* **Task requirements**: Return exactly the lines below, starting with the one that has "Get id of element using jQuery (79, 232)" and going on through the one that has "Game Model Hints (62, 141)".
── Input data
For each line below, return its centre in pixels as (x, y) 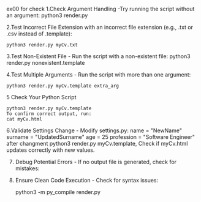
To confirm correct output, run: (49, 114)
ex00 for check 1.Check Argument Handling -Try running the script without (100, 9)
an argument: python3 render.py (47, 15)
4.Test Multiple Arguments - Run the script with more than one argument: (99, 75)
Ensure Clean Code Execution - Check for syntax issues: (87, 180)
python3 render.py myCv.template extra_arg (63, 86)
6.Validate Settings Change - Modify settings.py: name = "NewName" (94, 130)
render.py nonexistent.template (46, 63)
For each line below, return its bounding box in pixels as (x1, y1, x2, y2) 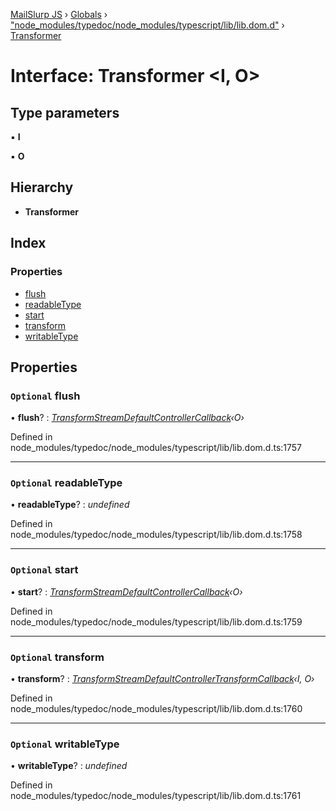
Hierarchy (10, 179, 74, 196)
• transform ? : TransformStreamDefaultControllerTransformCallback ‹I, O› (10, 673, 315, 685)
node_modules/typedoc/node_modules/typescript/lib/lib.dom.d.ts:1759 (10, 615, 303, 628)
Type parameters (10, 104, 120, 121)
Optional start (10, 563, 79, 577)
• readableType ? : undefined (10, 499, 130, 511)
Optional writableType (10, 737, 120, 751)
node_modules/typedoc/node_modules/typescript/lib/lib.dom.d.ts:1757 (10, 442, 303, 454)
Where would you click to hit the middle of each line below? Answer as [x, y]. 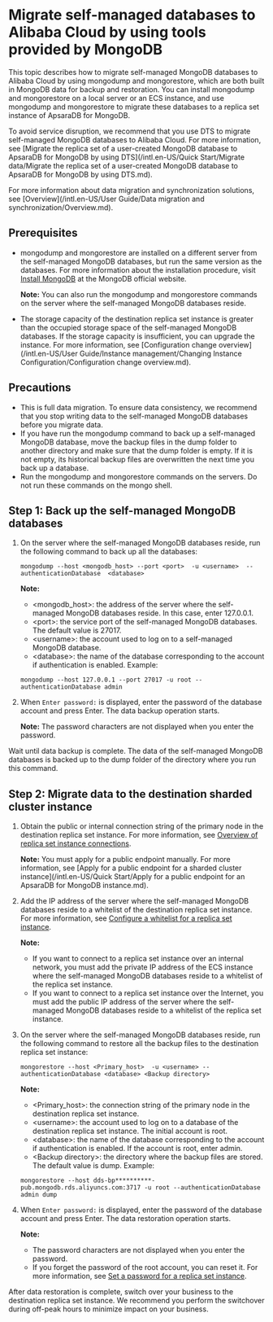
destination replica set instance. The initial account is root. [130, 1131]
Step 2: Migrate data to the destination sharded [130, 794]
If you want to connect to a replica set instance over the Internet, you [148, 993]
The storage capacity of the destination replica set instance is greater [137, 318]
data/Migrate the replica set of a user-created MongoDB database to [123, 165]
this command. [33, 768]
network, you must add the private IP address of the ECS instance [143, 967]
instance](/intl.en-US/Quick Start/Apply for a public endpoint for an [132, 877]
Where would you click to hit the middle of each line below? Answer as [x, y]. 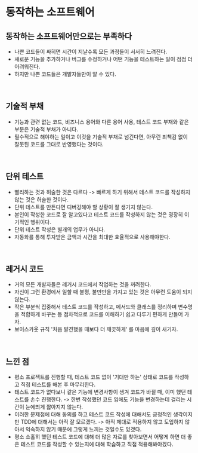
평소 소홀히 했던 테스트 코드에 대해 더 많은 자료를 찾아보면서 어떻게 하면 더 [100, 437]
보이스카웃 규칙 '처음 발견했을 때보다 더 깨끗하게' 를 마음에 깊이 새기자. [96, 329]
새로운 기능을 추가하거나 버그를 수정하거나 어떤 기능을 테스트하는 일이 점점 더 [103, 59]
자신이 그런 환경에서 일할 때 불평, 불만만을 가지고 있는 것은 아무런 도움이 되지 [103, 292]
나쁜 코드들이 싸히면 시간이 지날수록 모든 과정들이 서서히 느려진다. [91, 52]
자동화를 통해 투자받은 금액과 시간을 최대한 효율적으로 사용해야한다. [92, 237]
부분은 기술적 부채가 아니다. [46, 129]
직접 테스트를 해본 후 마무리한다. [58, 385]
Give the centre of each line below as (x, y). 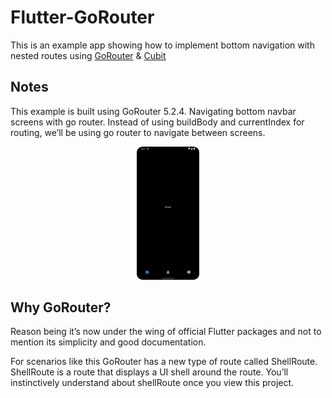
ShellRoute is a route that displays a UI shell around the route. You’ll (149, 372)
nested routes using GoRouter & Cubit (88, 55)
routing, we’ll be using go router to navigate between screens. (138, 132)
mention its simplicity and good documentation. (108, 342)
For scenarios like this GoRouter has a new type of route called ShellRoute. (164, 362)
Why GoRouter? (61, 307)
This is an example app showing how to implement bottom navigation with (162, 45)
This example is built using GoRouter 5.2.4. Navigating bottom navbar (153, 111)
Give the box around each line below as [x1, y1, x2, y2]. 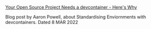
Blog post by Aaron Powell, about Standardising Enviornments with [5, 14, 146, 19]
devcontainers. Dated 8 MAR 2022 [5, 19, 78, 25]
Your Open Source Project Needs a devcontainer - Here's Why [5, 4, 137, 10]
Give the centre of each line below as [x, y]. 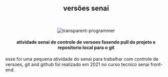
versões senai [86, 8]
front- [156, 65]
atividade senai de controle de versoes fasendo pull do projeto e [86, 42]
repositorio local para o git [86, 47]
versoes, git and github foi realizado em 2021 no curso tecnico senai [77, 65]
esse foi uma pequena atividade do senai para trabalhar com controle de [82, 59]
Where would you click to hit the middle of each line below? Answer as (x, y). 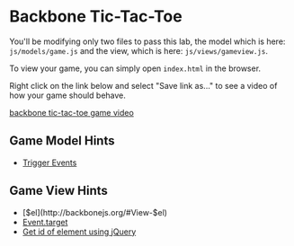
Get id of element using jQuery (79, 232)
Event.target (45, 222)
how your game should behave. (67, 95)
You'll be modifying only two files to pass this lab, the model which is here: (147, 41)
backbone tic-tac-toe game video (72, 112)
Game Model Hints (62, 141)
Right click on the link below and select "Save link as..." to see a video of (143, 85)
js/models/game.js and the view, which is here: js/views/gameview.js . (138, 50)
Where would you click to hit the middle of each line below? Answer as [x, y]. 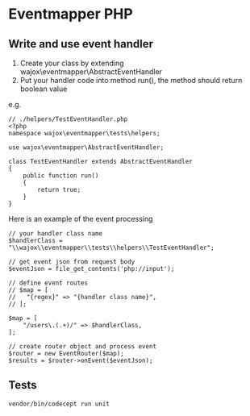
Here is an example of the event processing [81, 219]
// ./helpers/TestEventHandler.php [68, 119]
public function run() [61, 176]
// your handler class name [56, 234]
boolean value [44, 89]
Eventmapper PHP [71, 14]
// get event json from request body [72, 262]
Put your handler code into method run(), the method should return [131, 80]
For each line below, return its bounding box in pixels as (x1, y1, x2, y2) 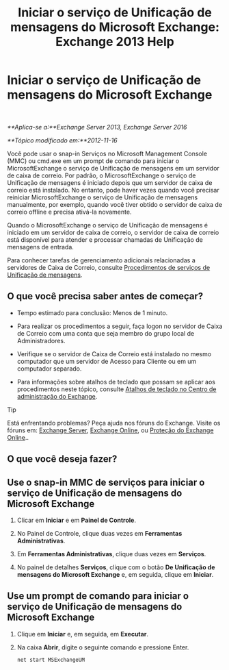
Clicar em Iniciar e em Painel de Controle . (16, 516, 137, 524)
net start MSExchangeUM (16, 656, 85, 663)
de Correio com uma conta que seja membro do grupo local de (16, 329, 195, 337)
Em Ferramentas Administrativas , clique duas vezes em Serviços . (16, 549, 206, 558)
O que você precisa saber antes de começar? (7, 290, 204, 302)
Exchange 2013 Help (55, 34, 174, 49)
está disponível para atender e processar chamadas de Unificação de (7, 235, 203, 244)
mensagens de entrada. (7, 243, 74, 251)
────
* **Expected output**:
Get id of element using jQuery (79, 232)
Event.target (45, 222)
how your game should behave. (67, 95)
You'll be modifying only two files to pass this lab, the model which is here: (147, 41)
backbone tic-tac-toe game video (72, 112)
Game Model Hints (62, 141)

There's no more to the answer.